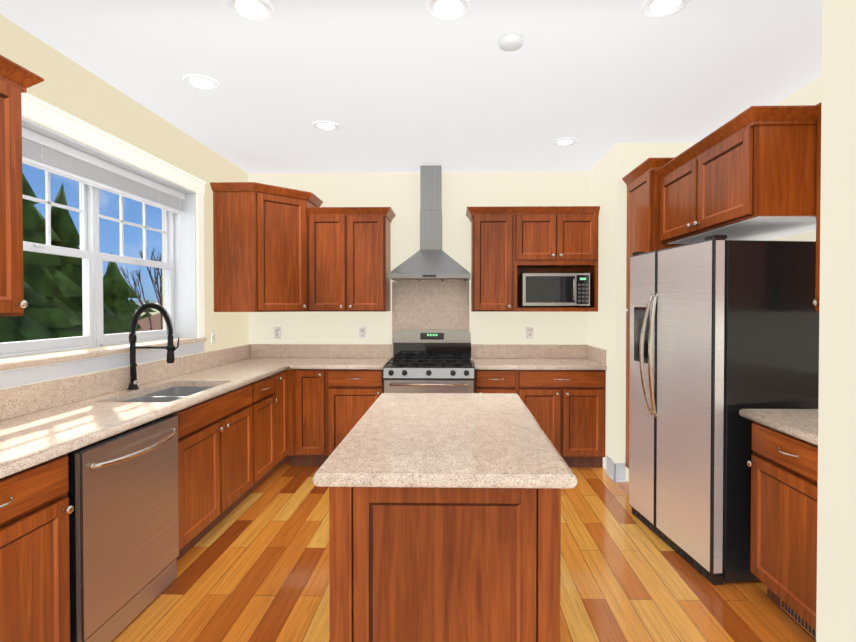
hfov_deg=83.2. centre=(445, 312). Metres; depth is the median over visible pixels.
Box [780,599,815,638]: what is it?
air vent grille
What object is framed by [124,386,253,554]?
base cabinet
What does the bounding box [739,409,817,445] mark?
countertop
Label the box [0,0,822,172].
ceiling
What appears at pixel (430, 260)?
range hood
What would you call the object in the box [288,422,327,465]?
base cabinet
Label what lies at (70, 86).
wall
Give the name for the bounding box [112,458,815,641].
floor
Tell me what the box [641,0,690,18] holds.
recessed light
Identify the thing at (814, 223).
upper cabinet
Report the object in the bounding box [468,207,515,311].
upper cabinet
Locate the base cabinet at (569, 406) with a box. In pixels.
[520,370,605,467]
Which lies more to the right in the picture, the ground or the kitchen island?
the kitchen island
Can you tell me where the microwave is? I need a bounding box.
[518,273,589,306]
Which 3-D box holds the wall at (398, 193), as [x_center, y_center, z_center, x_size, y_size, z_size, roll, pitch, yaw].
[0.538,-0.006,4.883,4.986,2.740,0.300,0,1,1]
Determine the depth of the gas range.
4.22 m
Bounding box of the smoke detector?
[498,33,522,50]
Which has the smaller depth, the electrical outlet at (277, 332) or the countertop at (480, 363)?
the countertop at (480, 363)
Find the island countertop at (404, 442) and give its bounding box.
[312,393,577,492]
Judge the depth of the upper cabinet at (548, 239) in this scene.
4.37 m
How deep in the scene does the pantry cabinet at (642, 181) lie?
3.59 m
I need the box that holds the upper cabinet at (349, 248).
[308,207,391,311]
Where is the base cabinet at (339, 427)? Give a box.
[328,374,383,456]
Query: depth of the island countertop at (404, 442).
1.71 m
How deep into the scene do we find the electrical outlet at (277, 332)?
4.77 m
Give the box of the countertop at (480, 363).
[472,358,606,369]
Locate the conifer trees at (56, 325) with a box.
[0,172,155,342]
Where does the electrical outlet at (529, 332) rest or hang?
attached to the wall at (398, 193)
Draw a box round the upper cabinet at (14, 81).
[0,55,31,315]
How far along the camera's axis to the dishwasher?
2.07 m
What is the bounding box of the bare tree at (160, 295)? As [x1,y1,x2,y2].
[120,249,162,330]
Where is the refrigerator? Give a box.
[629,235,818,584]
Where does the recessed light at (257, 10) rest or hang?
in the ceiling
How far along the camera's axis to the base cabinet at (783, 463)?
2.12 m
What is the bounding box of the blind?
[22,127,184,222]
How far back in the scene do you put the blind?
2.85 m
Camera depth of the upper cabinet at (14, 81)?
1.84 m
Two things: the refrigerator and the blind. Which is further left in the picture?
the blind
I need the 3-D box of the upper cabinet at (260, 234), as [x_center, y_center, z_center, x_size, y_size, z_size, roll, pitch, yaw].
[-1.615,-0.530,4.416,0.693,1.050,0.692,0,1,1]
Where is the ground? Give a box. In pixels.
[135,309,159,315]
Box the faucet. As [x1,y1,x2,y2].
[127,302,178,389]
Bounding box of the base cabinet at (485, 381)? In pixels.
[474,366,519,396]
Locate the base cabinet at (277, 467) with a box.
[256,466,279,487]
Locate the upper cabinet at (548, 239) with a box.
[516,207,599,311]
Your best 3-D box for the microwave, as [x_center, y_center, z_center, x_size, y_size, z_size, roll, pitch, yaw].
[1.006,-0.201,4.514,0.615,0.315,0.348,0,1,1]
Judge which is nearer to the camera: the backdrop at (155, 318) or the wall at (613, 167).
the wall at (613, 167)
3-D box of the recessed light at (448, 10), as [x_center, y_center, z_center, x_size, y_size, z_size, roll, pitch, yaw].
[0.011,-1.335,2.111,0.196,0.010,0.196,0,1,1]
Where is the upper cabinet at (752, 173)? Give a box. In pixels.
[656,107,811,243]
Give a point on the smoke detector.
(510, 42)
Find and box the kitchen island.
[329,489,560,641]
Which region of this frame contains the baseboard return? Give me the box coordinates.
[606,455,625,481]
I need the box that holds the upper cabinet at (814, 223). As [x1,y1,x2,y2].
[808,103,820,311]
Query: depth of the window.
2.95 m
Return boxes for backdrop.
[134,300,159,308]
[136,313,160,331]
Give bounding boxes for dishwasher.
[67,413,178,641]
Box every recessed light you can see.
[183,74,219,89]
[226,0,273,20]
[312,121,339,131]
[426,0,470,20]
[552,138,577,146]
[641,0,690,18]
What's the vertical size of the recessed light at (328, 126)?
0.010 m
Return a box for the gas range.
[383,330,473,392]
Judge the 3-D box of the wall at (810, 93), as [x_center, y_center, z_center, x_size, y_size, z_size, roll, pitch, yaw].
[2.563,0.024,2.579,0.850,2.740,2.600,0,1,1]
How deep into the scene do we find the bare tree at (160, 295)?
16.75 m
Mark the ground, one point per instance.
(156, 312)
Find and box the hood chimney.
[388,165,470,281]
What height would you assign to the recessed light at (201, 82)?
0.010 m
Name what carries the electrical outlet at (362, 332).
attached to the wall at (398, 193)
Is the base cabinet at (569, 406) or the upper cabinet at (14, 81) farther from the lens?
the base cabinet at (569, 406)
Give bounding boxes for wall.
[0,14,248,400]
[248,171,588,359]
[588,143,695,480]
[768,75,821,240]
[816,0,855,641]
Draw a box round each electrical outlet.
[211,330,215,344]
[274,327,280,338]
[359,327,366,338]
[526,327,532,338]
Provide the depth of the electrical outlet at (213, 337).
4.07 m
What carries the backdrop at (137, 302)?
on the ground
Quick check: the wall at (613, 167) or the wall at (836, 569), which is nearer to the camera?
the wall at (836, 569)
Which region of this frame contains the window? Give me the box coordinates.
[0,93,206,389]
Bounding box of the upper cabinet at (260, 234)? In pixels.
[212,187,319,311]
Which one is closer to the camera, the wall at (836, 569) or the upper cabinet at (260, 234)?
the wall at (836, 569)
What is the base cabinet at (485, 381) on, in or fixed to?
on the floor
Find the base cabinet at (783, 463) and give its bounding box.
[739,409,817,640]
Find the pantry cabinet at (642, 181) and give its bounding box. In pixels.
[622,158,683,468]
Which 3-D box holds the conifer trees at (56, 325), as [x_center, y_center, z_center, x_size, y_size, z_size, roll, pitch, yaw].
[-37.133,0.194,43.089,71.060,7.751,80.374,0,1,1]
++++++++++++++++++++
Work to be completed:
Output each line above exactly. Skip the images.

Response area:
hfov_deg=83.2. centre=(445, 312). Metres; depth is the median over visible pixels.
Box [780,599,815,638]: what is it?
air vent grille
What object is framed by [124,386,253,554]?
base cabinet
What does the bounding box [739,409,817,445] mark?
countertop
Label the box [0,0,822,172].
ceiling
What appears at pixel (430, 260)?
range hood
What would you call the object in the box [288,422,327,465]?
base cabinet
Label what lies at (70, 86).
wall
Give the name for the bounding box [112,458,815,641].
floor
Tell me what the box [641,0,690,18] holds.
recessed light
Identify the thing at (814, 223).
upper cabinet
Report the object in the bounding box [468,207,515,311].
upper cabinet
Locate the base cabinet at (569, 406) with a box. In pixels.
[520,370,605,467]
Which lies more to the right in the picture, the ground or the kitchen island?
the kitchen island
Can you tell me where the microwave is? I need a bounding box.
[518,273,589,306]
Which 3-D box holds the wall at (398, 193), as [x_center, y_center, z_center, x_size, y_size, z_size, roll, pitch, yaw].
[0.538,-0.006,4.883,4.986,2.740,0.300,0,1,1]
Determine the depth of the gas range.
4.22 m
Bounding box of the smoke detector?
[498,33,522,50]
Which has the smaller depth, the electrical outlet at (277, 332) or the countertop at (480, 363)?
the countertop at (480, 363)
Find the island countertop at (404, 442) and give its bounding box.
[312,393,577,492]
Judge the depth of the upper cabinet at (548, 239) in this scene.
4.37 m
How deep in the scene does the pantry cabinet at (642, 181) lie?
3.59 m
I need the box that holds the upper cabinet at (349, 248).
[308,207,391,311]
Where is the base cabinet at (339, 427)? Give a box.
[328,374,383,456]
Query: depth of the island countertop at (404, 442).
1.71 m
How deep into the scene do we find the electrical outlet at (277, 332)?
4.77 m
Give the box of the countertop at (480, 363).
[472,358,606,369]
Locate the conifer trees at (56, 325) with a box.
[0,172,155,342]
Where does the electrical outlet at (529, 332) rest or hang?
attached to the wall at (398, 193)
Draw a box round the upper cabinet at (14, 81).
[0,55,31,315]
How far along the camera's axis to the dishwasher?
2.07 m
What is the bounding box of the bare tree at (160, 295)? As [x1,y1,x2,y2].
[120,249,162,330]
Where is the refrigerator? Give a box.
[629,235,818,584]
Where does the recessed light at (257, 10) rest or hang?
in the ceiling
How far along the camera's axis to the base cabinet at (783, 463)?
2.12 m
What is the bounding box of the blind?
[22,127,184,222]
How far back in the scene do you put the blind?
2.85 m
Camera depth of the upper cabinet at (14, 81)?
1.84 m
Two things: the refrigerator and the blind. Which is further left in the picture?
the blind
I need the 3-D box of the upper cabinet at (260, 234), as [x_center, y_center, z_center, x_size, y_size, z_size, roll, pitch, yaw].
[-1.615,-0.530,4.416,0.693,1.050,0.692,0,1,1]
Where is the ground? Give a box. In pixels.
[135,309,159,315]
Box the faucet. As [x1,y1,x2,y2].
[127,302,178,389]
Bounding box of the base cabinet at (485, 381)? In pixels.
[474,366,519,396]
Locate the base cabinet at (277, 467) with a box.
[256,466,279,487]
Locate the upper cabinet at (548, 239) with a box.
[516,207,599,311]
Your best 3-D box for the microwave, as [x_center, y_center, z_center, x_size, y_size, z_size, roll, pitch, yaw].
[1.006,-0.201,4.514,0.615,0.315,0.348,0,1,1]
Judge which is nearer to the camera: the backdrop at (155, 318) or the wall at (613, 167).
the wall at (613, 167)
3-D box of the recessed light at (448, 10), as [x_center, y_center, z_center, x_size, y_size, z_size, roll, pitch, yaw].
[0.011,-1.335,2.111,0.196,0.010,0.196,0,1,1]
Where is the upper cabinet at (752, 173)? Give a box. In pixels.
[656,107,811,243]
Give a point on the smoke detector.
(510, 42)
Find and box the kitchen island.
[329,489,560,641]
Which region of this frame contains the baseboard return? Give me the box coordinates.
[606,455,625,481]
I need the box that holds the upper cabinet at (814, 223). As [x1,y1,x2,y2].
[808,103,820,311]
Query: depth of the window.
2.95 m
Return boxes for backdrop.
[134,300,159,308]
[136,313,160,331]
Give bounding boxes for dishwasher.
[67,413,178,641]
Box every recessed light you can see.
[183,74,219,89]
[226,0,273,20]
[312,121,339,131]
[426,0,470,20]
[552,138,577,146]
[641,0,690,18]
What's the vertical size of the recessed light at (328, 126)?
0.010 m
Return a box for the gas range.
[383,330,473,392]
Judge the 3-D box of the wall at (810, 93), as [x_center, y_center, z_center, x_size, y_size, z_size, roll, pitch, yaw].
[2.563,0.024,2.579,0.850,2.740,2.600,0,1,1]
How deep into the scene do we find the bare tree at (160, 295)?
16.75 m
Mark the ground, one point per instance.
(156, 312)
Find and box the hood chimney.
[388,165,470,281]
What height would you assign to the recessed light at (201, 82)?
0.010 m
Name what carries the electrical outlet at (362, 332).
attached to the wall at (398, 193)
Is the base cabinet at (569, 406) or the upper cabinet at (14, 81) farther from the lens?
the base cabinet at (569, 406)
Give bounding boxes for wall.
[0,14,248,400]
[248,171,588,359]
[588,143,695,480]
[768,75,821,240]
[816,0,855,641]
Draw a box round each electrical outlet.
[211,330,215,344]
[274,327,280,338]
[359,327,366,338]
[526,327,532,338]
Provide the depth of the electrical outlet at (213, 337).
4.07 m
What carries the backdrop at (137, 302)?
on the ground
Quick check: the wall at (613, 167) or the wall at (836, 569), which is nearer to the camera?
the wall at (836, 569)
Which region of this frame contains the window? Give me the box coordinates.
[0,93,206,389]
Bounding box of the upper cabinet at (260, 234)? In pixels.
[212,187,319,311]
Which one is closer to the camera, the wall at (836, 569) or the upper cabinet at (260, 234)?
the wall at (836, 569)
What is the base cabinet at (485, 381) on, in or fixed to?
on the floor
Find the base cabinet at (783, 463) and give its bounding box.
[739,409,817,640]
Find the pantry cabinet at (642, 181) and give its bounding box. In pixels.
[622,158,683,468]
Which 3-D box holds the conifer trees at (56, 325), as [x_center, y_center, z_center, x_size, y_size, z_size, roll, pitch, yaw].
[-37.133,0.194,43.089,71.060,7.751,80.374,0,1,1]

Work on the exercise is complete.